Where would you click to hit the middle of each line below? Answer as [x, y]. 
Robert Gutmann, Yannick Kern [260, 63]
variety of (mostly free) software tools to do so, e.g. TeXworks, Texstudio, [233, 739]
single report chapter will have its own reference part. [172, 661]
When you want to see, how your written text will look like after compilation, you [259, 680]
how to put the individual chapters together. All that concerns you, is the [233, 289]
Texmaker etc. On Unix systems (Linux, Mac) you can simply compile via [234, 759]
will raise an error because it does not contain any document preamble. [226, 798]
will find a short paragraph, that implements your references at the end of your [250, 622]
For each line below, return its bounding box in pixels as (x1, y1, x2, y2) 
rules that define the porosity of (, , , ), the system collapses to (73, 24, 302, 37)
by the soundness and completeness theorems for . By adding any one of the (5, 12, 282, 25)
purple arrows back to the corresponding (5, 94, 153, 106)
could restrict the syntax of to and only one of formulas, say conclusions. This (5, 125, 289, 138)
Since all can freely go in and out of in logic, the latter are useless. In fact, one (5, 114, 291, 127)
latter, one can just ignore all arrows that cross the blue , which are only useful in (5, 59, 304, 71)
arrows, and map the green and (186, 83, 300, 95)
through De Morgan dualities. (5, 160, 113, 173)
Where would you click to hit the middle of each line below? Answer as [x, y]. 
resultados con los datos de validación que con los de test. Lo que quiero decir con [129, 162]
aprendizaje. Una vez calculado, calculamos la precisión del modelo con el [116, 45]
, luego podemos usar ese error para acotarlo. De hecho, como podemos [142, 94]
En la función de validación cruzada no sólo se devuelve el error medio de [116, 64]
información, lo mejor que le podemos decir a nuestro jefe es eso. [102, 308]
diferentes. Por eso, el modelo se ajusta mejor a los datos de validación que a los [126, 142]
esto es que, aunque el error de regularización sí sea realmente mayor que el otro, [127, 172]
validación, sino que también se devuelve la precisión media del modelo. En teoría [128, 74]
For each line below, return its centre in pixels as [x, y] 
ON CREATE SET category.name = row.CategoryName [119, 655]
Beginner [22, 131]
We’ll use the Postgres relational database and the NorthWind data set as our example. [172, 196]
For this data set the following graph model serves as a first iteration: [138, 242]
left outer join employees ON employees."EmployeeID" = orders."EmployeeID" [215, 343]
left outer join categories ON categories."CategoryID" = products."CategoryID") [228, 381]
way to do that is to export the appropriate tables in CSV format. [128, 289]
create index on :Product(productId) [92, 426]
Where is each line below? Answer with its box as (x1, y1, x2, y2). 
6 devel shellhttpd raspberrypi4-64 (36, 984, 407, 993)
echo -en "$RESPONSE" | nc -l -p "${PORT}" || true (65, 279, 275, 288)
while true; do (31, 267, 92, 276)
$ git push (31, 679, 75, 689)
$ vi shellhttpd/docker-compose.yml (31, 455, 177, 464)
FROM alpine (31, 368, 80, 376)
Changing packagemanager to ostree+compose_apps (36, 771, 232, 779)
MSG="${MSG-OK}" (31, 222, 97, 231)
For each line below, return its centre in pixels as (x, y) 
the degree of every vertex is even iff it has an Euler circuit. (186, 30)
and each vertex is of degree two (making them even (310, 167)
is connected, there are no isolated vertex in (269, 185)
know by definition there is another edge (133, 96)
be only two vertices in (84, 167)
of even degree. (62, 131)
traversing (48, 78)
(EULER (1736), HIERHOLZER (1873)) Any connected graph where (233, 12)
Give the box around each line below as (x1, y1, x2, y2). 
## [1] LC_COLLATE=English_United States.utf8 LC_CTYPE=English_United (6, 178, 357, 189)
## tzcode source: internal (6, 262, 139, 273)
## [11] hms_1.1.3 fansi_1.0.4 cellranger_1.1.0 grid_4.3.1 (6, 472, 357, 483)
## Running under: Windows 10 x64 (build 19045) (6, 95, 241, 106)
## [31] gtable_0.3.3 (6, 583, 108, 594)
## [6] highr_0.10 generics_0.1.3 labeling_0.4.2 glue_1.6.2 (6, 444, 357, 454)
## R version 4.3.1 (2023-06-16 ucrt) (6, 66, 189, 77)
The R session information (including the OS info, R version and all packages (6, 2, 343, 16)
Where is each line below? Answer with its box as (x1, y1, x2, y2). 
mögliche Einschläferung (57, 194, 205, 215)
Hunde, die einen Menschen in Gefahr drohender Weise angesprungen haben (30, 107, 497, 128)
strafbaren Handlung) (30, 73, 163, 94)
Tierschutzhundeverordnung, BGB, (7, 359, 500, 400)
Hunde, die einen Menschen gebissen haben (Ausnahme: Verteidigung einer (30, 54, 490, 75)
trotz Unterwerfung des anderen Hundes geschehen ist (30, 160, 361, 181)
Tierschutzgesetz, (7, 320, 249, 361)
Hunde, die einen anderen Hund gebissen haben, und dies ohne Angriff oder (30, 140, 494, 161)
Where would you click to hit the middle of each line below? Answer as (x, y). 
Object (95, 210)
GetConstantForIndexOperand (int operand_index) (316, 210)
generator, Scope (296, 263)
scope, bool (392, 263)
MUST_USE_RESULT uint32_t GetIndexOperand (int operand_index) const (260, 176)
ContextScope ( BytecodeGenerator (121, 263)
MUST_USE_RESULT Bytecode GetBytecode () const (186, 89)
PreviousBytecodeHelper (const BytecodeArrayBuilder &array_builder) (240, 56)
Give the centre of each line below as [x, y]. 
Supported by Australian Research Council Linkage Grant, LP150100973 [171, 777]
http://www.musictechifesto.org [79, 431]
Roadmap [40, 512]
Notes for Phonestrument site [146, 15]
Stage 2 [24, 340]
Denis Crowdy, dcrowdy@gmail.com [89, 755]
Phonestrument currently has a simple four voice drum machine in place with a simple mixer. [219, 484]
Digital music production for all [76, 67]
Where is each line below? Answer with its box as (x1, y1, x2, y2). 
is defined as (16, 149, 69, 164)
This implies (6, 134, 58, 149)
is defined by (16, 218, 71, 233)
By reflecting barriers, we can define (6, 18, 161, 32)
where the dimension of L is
--
What needs to be done: Look above for the line with "and each vertex"; retype exactly that line, every line after it up to the line with "traversing (48, 78)", and that line too, nothing else.

Exercise solution:
and each vertex is of degree two (making them even (310, 167)
is connected, there are no isolated vertex in (269, 185)
know by definition there is another edge (133, 96)
be only two vertices in (84, 167)
of even degree. (62, 131)
traversing (48, 78)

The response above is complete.